• _WORK REQUEST_: When a record holds a picture, leave the picture out and copy everything else exactly.

• _DATA SUPPLIED_:
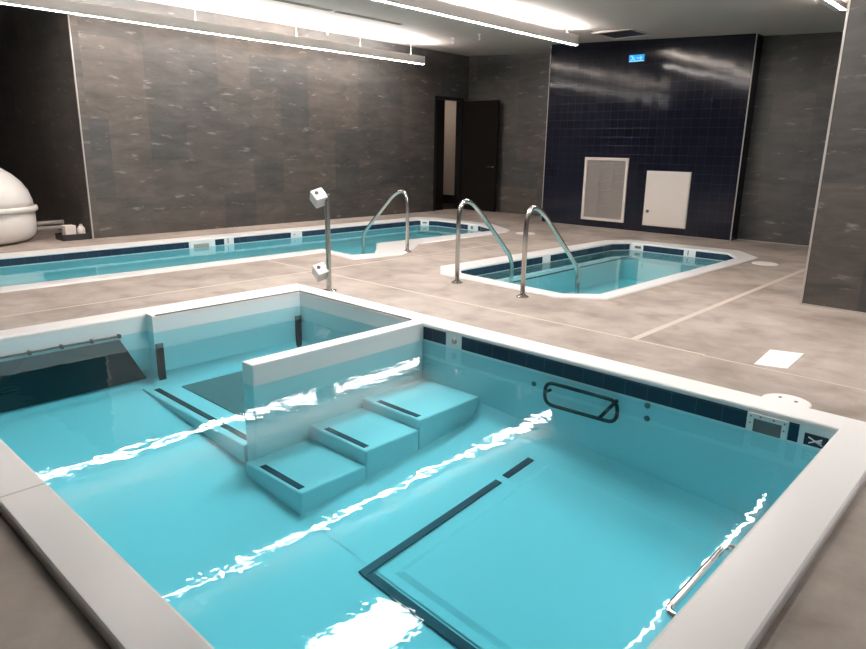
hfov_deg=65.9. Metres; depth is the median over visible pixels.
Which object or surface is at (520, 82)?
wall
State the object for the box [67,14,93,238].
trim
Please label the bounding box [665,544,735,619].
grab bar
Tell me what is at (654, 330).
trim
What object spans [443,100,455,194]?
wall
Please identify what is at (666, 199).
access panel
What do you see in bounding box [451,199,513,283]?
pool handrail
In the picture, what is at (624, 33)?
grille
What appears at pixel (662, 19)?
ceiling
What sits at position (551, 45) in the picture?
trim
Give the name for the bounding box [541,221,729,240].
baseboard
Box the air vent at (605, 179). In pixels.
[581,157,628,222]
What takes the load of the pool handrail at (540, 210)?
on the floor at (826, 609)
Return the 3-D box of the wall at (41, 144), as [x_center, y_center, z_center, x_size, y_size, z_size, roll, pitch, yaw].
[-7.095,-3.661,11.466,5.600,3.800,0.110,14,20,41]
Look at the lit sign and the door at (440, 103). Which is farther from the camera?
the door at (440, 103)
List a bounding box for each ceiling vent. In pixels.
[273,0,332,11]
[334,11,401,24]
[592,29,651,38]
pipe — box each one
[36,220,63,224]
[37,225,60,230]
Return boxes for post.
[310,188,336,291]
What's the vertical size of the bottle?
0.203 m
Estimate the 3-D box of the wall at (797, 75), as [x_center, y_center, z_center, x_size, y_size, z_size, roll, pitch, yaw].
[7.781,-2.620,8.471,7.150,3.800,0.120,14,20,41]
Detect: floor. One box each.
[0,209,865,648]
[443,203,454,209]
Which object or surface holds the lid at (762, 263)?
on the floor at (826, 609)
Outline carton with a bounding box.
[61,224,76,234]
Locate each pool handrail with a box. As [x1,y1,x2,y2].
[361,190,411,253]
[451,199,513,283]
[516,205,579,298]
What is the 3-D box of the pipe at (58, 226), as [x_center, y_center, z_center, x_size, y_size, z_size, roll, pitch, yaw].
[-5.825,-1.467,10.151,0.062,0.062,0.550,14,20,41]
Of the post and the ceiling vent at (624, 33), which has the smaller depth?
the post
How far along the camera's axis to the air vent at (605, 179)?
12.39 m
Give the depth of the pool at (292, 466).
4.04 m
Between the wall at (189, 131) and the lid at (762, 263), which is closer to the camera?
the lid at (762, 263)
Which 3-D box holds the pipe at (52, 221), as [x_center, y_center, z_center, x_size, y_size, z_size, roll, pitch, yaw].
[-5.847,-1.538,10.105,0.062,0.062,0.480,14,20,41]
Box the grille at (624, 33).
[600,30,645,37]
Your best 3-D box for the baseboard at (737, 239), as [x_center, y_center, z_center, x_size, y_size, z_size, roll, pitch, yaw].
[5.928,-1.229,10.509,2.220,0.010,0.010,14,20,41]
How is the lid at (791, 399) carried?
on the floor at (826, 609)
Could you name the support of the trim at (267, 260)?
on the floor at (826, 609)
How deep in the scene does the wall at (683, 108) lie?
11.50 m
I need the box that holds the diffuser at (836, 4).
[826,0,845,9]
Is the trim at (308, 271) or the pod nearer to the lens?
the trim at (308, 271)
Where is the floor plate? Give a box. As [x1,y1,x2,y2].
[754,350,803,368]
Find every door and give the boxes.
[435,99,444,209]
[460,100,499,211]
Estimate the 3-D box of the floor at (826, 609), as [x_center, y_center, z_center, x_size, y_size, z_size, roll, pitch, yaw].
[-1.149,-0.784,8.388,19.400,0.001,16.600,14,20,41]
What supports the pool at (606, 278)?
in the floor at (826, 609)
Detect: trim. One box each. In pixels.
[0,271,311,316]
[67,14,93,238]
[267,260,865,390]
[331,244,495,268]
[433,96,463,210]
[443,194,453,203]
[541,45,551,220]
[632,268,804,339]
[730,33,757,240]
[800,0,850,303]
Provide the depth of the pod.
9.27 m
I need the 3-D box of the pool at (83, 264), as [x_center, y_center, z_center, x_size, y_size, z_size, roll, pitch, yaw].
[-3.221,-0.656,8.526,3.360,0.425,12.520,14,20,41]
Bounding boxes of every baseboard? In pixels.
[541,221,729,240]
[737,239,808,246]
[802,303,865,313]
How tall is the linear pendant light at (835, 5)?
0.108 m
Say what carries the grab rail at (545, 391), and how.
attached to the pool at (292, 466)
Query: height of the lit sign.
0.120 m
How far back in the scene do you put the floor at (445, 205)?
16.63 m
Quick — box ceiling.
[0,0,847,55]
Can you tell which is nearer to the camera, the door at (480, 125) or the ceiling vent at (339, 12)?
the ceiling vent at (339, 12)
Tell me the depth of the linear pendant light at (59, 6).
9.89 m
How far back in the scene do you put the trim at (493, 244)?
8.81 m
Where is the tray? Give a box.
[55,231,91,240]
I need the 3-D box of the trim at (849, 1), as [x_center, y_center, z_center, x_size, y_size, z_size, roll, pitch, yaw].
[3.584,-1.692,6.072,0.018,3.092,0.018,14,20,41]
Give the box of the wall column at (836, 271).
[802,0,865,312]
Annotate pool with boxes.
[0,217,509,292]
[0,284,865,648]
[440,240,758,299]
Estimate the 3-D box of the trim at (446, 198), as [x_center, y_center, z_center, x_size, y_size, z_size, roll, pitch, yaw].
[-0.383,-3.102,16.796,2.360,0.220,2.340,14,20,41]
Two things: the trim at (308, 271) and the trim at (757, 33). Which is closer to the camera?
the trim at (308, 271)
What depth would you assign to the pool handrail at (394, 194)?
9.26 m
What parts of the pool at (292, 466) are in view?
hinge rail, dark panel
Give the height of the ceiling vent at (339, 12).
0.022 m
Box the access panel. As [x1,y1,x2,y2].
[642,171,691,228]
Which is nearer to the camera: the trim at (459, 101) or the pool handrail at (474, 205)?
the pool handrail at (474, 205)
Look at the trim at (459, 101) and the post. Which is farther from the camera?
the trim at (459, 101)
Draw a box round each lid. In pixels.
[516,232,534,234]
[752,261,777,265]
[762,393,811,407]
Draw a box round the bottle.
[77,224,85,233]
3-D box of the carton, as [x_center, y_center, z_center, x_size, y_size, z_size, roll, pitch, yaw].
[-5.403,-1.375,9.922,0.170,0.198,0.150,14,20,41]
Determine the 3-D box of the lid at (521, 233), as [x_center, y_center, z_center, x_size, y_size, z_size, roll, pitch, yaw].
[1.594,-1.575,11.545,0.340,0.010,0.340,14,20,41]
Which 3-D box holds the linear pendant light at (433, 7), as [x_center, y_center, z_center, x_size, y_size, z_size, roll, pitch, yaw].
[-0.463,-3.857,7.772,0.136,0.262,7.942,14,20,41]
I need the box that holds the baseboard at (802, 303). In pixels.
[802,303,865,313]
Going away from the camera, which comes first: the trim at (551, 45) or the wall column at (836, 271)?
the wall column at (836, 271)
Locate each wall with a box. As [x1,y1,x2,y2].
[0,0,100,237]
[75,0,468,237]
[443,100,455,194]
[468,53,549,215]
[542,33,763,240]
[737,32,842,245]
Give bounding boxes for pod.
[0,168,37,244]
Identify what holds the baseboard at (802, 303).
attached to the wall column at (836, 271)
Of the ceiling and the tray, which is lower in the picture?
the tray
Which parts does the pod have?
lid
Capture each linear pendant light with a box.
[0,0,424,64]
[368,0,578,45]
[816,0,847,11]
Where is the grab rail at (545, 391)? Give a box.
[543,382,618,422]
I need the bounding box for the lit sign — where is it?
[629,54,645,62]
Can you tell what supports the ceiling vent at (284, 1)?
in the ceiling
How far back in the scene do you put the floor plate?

• _TASK SOLUTION_:
hfov_deg=65.9. Metres; depth is the median over visible pixels.
Which object or surface is at (520, 82)?
wall
State the object for the box [67,14,93,238].
trim
Please label the bounding box [665,544,735,619].
grab bar
Tell me what is at (654, 330).
trim
What object spans [443,100,455,194]?
wall
Please identify what is at (666, 199).
access panel
What do you see in bounding box [451,199,513,283]?
pool handrail
In the picture, what is at (624, 33)?
grille
What appears at pixel (662, 19)?
ceiling
What sits at position (551, 45) in the picture?
trim
Give the name for the bounding box [541,221,729,240].
baseboard
Box the air vent at (605, 179). In pixels.
[581,157,628,222]
What takes the load of the pool handrail at (540, 210)?
on the floor at (826, 609)
Return the 3-D box of the wall at (41, 144), as [x_center, y_center, z_center, x_size, y_size, z_size, roll, pitch, yaw].
[-7.095,-3.661,11.466,5.600,3.800,0.110,14,20,41]
Look at the lit sign and the door at (440, 103). Which is farther from the camera?
the door at (440, 103)
List a bounding box for each ceiling vent. In pixels.
[273,0,332,11]
[334,11,401,24]
[592,29,651,38]
pipe — box each one
[36,220,63,224]
[37,225,60,230]
Return boxes for post.
[310,188,336,291]
What's the vertical size of the bottle?
0.203 m
Estimate the 3-D box of the wall at (797, 75), as [x_center, y_center, z_center, x_size, y_size, z_size, roll, pitch, yaw].
[7.781,-2.620,8.471,7.150,3.800,0.120,14,20,41]
Detect: floor. One box each.
[0,209,865,648]
[443,203,454,209]
Which object or surface holds the lid at (762, 263)?
on the floor at (826, 609)
Outline carton with a bounding box.
[61,224,76,234]
Locate each pool handrail with a box. As [x1,y1,x2,y2].
[361,190,411,253]
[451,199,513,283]
[516,205,579,298]
What is the 3-D box of the pipe at (58, 226), as [x_center, y_center, z_center, x_size, y_size, z_size, roll, pitch, yaw].
[-5.825,-1.467,10.151,0.062,0.062,0.550,14,20,41]
Of the post and the ceiling vent at (624, 33), which has the smaller depth?
the post
How far along the camera's axis to the air vent at (605, 179)?
12.39 m
Give the depth of the pool at (292, 466).
4.04 m
Between the wall at (189, 131) and the lid at (762, 263), which is closer to the camera?
the lid at (762, 263)
Which 3-D box holds the pipe at (52, 221), as [x_center, y_center, z_center, x_size, y_size, z_size, roll, pitch, yaw].
[-5.847,-1.538,10.105,0.062,0.062,0.480,14,20,41]
Box the grille at (624, 33).
[600,30,645,37]
Your best 3-D box for the baseboard at (737, 239), as [x_center, y_center, z_center, x_size, y_size, z_size, roll, pitch, yaw].
[5.928,-1.229,10.509,2.220,0.010,0.010,14,20,41]
How is the lid at (791, 399) carried?
on the floor at (826, 609)
Could you name the support of the trim at (267, 260)?
on the floor at (826, 609)
How deep in the scene does the wall at (683, 108) lie?
11.50 m
I need the box that holds the diffuser at (836, 4).
[826,0,845,9]
Is the trim at (308, 271) or the pod nearer to the lens?
the trim at (308, 271)
Where is the floor plate? Give a box. As [x1,y1,x2,y2].
[754,350,803,368]
Find every door and give the boxes.
[435,99,444,209]
[460,100,499,211]
Estimate the 3-D box of the floor at (826, 609), as [x_center, y_center, z_center, x_size, y_size, z_size, roll, pitch, yaw].
[-1.149,-0.784,8.388,19.400,0.001,16.600,14,20,41]
What supports the pool at (606, 278)?
in the floor at (826, 609)
Detect: trim. One box each. In pixels.
[0,271,311,316]
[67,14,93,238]
[267,260,865,390]
[331,244,495,268]
[433,96,463,210]
[443,194,453,203]
[541,45,551,220]
[632,268,804,339]
[730,33,757,240]
[800,0,850,303]
Provide the depth of the pod.
9.27 m
I need the 3-D box of the pool at (83, 264), as [x_center, y_center, z_center, x_size, y_size, z_size, roll, pitch, yaw].
[-3.221,-0.656,8.526,3.360,0.425,12.520,14,20,41]
Bounding boxes of every baseboard? In pixels.
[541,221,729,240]
[737,239,808,246]
[802,303,865,313]
How tall is the linear pendant light at (835, 5)?
0.108 m
Say what carries the grab rail at (545, 391), and how.
attached to the pool at (292, 466)
Query: height of the lit sign.
0.120 m
How far back in the scene do you put the floor at (445, 205)?
16.63 m
Quick — box ceiling.
[0,0,847,55]
Can you tell which is nearer to the camera, the door at (480, 125) or the ceiling vent at (339, 12)?
the ceiling vent at (339, 12)
Tell me the depth of the linear pendant light at (59, 6).
9.89 m
How far back in the scene do you put the trim at (493, 244)?
8.81 m
Where is the tray? Give a box.
[55,231,91,240]
I need the 3-D box of the trim at (849, 1), as [x_center, y_center, z_center, x_size, y_size, z_size, roll, pitch, yaw].
[3.584,-1.692,6.072,0.018,3.092,0.018,14,20,41]
Give the box of the wall column at (836, 271).
[802,0,865,312]
Annotate pool with boxes.
[0,217,509,292]
[0,284,865,648]
[440,240,758,299]
Estimate the 3-D box of the trim at (446, 198), as [x_center, y_center, z_center, x_size, y_size, z_size, roll, pitch, yaw].
[-0.383,-3.102,16.796,2.360,0.220,2.340,14,20,41]
Two things: the trim at (308, 271) and the trim at (757, 33). Which is closer to the camera?
the trim at (308, 271)
What depth would you assign to the pool handrail at (394, 194)?
9.26 m
What parts of the pool at (292, 466) are in view?
hinge rail, dark panel
Give the height of the ceiling vent at (339, 12).
0.022 m
Box the access panel. As [x1,y1,x2,y2].
[642,171,691,228]
Which is nearer to the camera: the trim at (459, 101) or the pool handrail at (474, 205)?
the pool handrail at (474, 205)
Look at the trim at (459, 101) and the post. Which is farther from the camera?
the trim at (459, 101)
Draw a box round each lid. In pixels.
[516,232,534,234]
[752,261,777,265]
[762,393,811,407]
Draw a box round the bottle.
[77,224,85,233]
3-D box of the carton, as [x_center, y_center, z_center, x_size, y_size, z_size, roll, pitch, yaw].
[-5.403,-1.375,9.922,0.170,0.198,0.150,14,20,41]
Determine the 3-D box of the lid at (521, 233), as [x_center, y_center, z_center, x_size, y_size, z_size, roll, pitch, yaw].
[1.594,-1.575,11.545,0.340,0.010,0.340,14,20,41]
Which 3-D box holds the linear pendant light at (433, 7), as [x_center, y_center, z_center, x_size, y_size, z_size, roll, pitch, yaw].
[-0.463,-3.857,7.772,0.136,0.262,7.942,14,20,41]
I need the box that holds the baseboard at (802, 303). In pixels.
[802,303,865,313]
Going away from the camera, which comes first: the trim at (551, 45) or the wall column at (836, 271)?
the wall column at (836, 271)
Locate each wall with a box. As [x1,y1,x2,y2].
[0,0,100,237]
[75,0,468,237]
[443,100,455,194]
[468,53,549,215]
[542,33,763,240]
[737,32,842,245]
Give bounding boxes for pod.
[0,168,37,244]
Identify what holds the baseboard at (802, 303).
attached to the wall column at (836, 271)
Of the ceiling and the tray, which is lower in the picture?
the tray
Which parts does the pod have?
lid
Capture each linear pendant light with a box.
[0,0,424,64]
[368,0,578,45]
[816,0,847,11]
Where is the grab rail at (545, 391)? Give a box.
[543,382,618,422]
I need the bounding box for the lit sign — where is it?
[629,54,645,62]
Can you tell what supports the ceiling vent at (284, 1)?
in the ceiling
How far back in the scene do you put the floor plate?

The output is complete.